Dr Rowlands raises an important question, triggered by homicide data in my recent paper on the effect of September 11 on suicide and homicide in England and Wales. He argues that when tackling violence in our society, the current Government may plan services on the basis of information that is misleading and flawed.
The data used in my paper - in excess of 130 000 unnatural deaths (E950–959 and E980–989, excluding E988.8) - were obtained from the ONS in 2002 then updated in 2003; 7400 of these deaths were classed by the ONS as manslaughter and unlawful killing (homicide; ICD–9 E969).
It was clearly pointed out in my paper that routinely collected data was a major limitation of the study, but I had to accept the nationally collected data from ONS as reliable and as complete as possible. It should be pointed out that before 1993, ONS data were based on year of registration of death but the data that were actually used in the analysis relating to September 11 related to the year when suicide and homicide occurred.
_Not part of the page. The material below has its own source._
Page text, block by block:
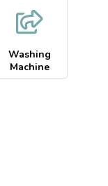
Washing
Machine
Complaint

The paper made no reference whatsoever, implicitly or explicitly, to homicide trends in England and Wales since 1979. The only comment about trends in homicide was made in relation to seasonal variations to show that the reduction in homicide noted after August was not related to the events of September 11 but merely represented some seasonal pattern. The higher homicide figures that Dr Rowlands quoted may have been, as he rightly pointed out, the result of notification of deaths that actually occurred in earlier years.
Dr Rowlands has used the paper to make a political point about ‘a Government currently determined to medicalise violence’. I fail to see the relevance of his otherwise valid comment to this paper, the first and so far the only available literature on the effect of September 11 on suicide and homicide in countries other than the USA.